▶ **Exercise objective**
In the records that follow, find the line with "algorithm is designed"; from there, retype every line exactly through the line with "Content, news, research, tools, and", which also belongs to the answer.

▶ **Information supplied**
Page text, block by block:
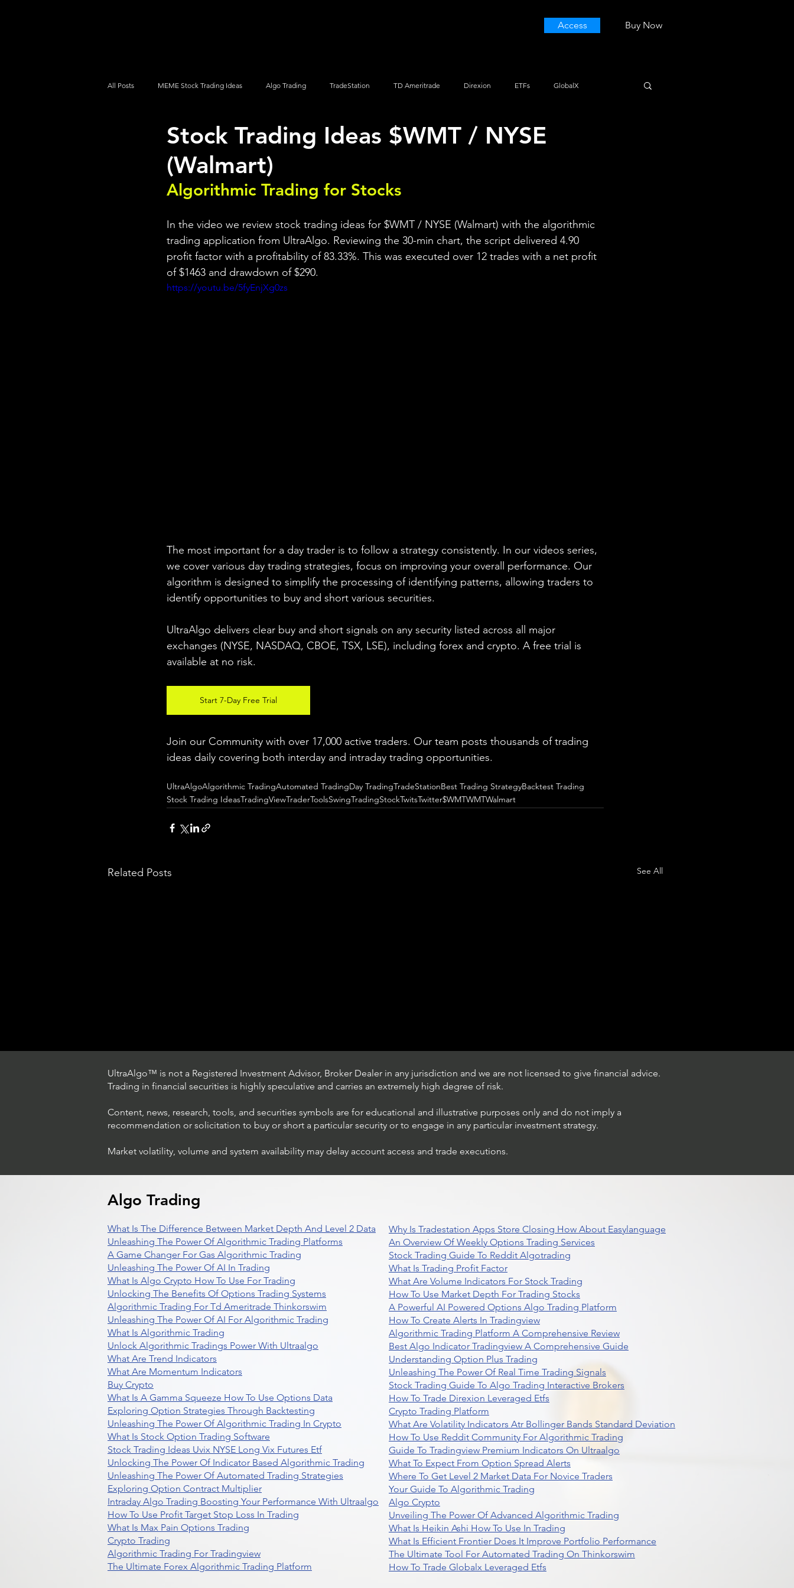
Access Buy Now
All Posts MEME Stock Trading Ideas Algo Trading TradeStation TD Ameritrade Direxion ETFs GlobalX
How To Trade NYSE NASDAQ Vanguard ProShares iShares Options Trading
Stock Trading Ideas $WMT / NYSE
(Walmart)
Algorithmic Trading for Stocks
In the video we review stock trading ideas for $WMT / NYSE (Walmart) with the algorithmic
trading application from UltraAlgo. Reviewing the 30-min chart, the script delivered 4.90
profit factor with a profitability of 83.33%. This was executed over 12 trades with a net profit
of $1463 and drawdown of $290.
https://youtu.be/5fyEnjXg0zs
The most important for a day trader is to follow a strategy consistently. In our videos series,
we cover various day trading strategies, focus on improving your overall performance. Our
algorithm is designed to simplify the processing of identifying patterns, allowing traders to
identify opportunities to buy and short various securities.
UltraAlgo delivers clear buy and short signals on any security listed across all major
exchanges (NYSE, NASDAQ, CBOE, TSX, LSE), including forex and crypto. A free trial is
available at no risk.
Start 7-Day Free Trial
Join our Community with over 17,000 active traders. Our team posts thousands of trading
ideas daily covering both interday and intraday trading opportunities.
UltraAlgoAlgorithmic TradingAutomated TradingDay TradingTradeStationBest Trading StrategyBacktest Trading
Stock Trading IdeasTradingViewTraderToolsSwingTradingStockTwitsTwitter$WMTWMTWalmart
Related Posts See All
Trading Ideas $LASE / Laser
Trading Ideas $JPM /
UltraAlgo™ is not a Registered Investment Advisor, Broker Dealer in any jurisdiction and we are not licensed to give financial advice.
Trading in financial securities is highly speculative and carries an extremely high degree of risk.
Content, news, research, tools, and securities symbols are for educational and illustrative purposes only and do not imply a
recommendation or solicitation to buy or short a particular security or to engage in any particular investment strategy.
Market volatility, volume and system availability may delay account access and trade executions.
Algo Trading
What Is The Difference Between Market Depth And Level 2 Data
Unleashing The Power Of Algorithmic Trading Platforms
A Game Changer For Gas Algorithmic Trading
Unleashing The Power Of AI In Trading
What Is Algo Crypto How To Use For Trading
Unlocking The Benefits Of Options Trading Systems
Algorithmic Trading For Td Ameritrade Thinkorswim
Unleashing The Power Of AI For Algorithmic Trading
What Is Algorithmic Trading
Unlock Algorithmic Tradings Power With Ultraalgo
What Are Trend Indicators
What Are Momentum Indicators
Buy Crypto
What Is A Gamma Squeeze How To Use Options Data
Exploring Option Strategies Through Backtesting
Unleashing The Power Of Algorithmic Trading In Crypto
What Is Stock Option Trading Software
Stock Trading Ideas Uvix NYSE Long Vix Futures Etf
Unlocking The Power Of Indicator Based Algorithmic Trading
Unleashing The Power Of Automated Trading Strategies
Exploring Option Contract Multiplier
Intraday Algo Trading Boosting Your Performance With Ultraalgo
How To Use Profit Target Stop Loss In Trading
What Is Max Pain Options Trading
Crypto Trading
Algorithmic Trading For Tradingview
The Ultimate Forex Algorithmic Trading Platform
Why Is Tradestation Apps Store Closing How About Easylanguage
An Overview Of Weekly Options Trading Services
Stock Trading Guide To Reddit Algotrading
What Is Trading Profit Factor
What Are Volume Indicators For Stock Trading
How To Use Market Depth For Trading Stocks
A Powerful AI Powered Options Algo Trading Platform
How To Create Alerts In Tradingview
Algorithmic Trading Platform A Comprehensive Review
Best Algo Indicator Tradingview A Comprehensive Guide
Understanding Option Plus Trading
Unleashing The Power Of Real Time Trading Signals
Stock Trading Guide To Algo Trading Interactive Brokers
How To Trade Direxion Leveraged Etfs
Crypto Trading Platform
What Are Volatility Indicators Atr Bollinger Bands Standard Deviation
How To Use Reddit Community For Algorithmic Trading
Guide To Tradingview Premium Indicators On Ultraalgo
What To Expect From Option Spread Alerts
Where To Get Level 2 Market Data For Novice Traders
Your Guide To Algorithmic Trading
Algo Crypto
Unveiling The Power Of Advanced Algorithmic Trading
What Is Heikin Ashi How To Use In Trading
What Is Efficient Frontier Does It Improve Portfolio Performance
The Ultimate Tool For Automated Trading On Thinkorswim
How To Trade Globalx Leveraged Etfs

▶ **Answer section**
algorithm is designed to simplify the processing of identifying patterns, allowing traders to
identify opportunities to buy and short various securities.
UltraAlgo delivers clear buy and short signals on any security listed across all major
exchanges (NYSE, NASDAQ, CBOE, TSX, LSE), including forex and crypto. A free trial is
available at no risk.
Start 7-Day Free Trial
Join our Community with over 17,000 active traders. Our team posts thousands of trading
ideas daily covering both interday and intraday trading opportunities.
UltraAlgoAlgorithmic TradingAutomated TradingDay TradingTradeStationBest Trading StrategyBacktest Trading
Stock Trading IdeasTradingViewTraderToolsSwingTradingStockTwitsTwitter$WMTWMTWalmart
Related Posts See All
Trading Ideas $LASE / Laser
Trading Ideas $JPM /
UltraAlgo™ is not a Registered Investment Advisor, Broker Dealer in any jurisdiction and we are not licensed to give financial advice.
Trading in financial securities is highly speculative and carries an extremely high degree of risk.
Content, news, research, tools, and securities symbols are for educational and illustrative purposes only and do not imply a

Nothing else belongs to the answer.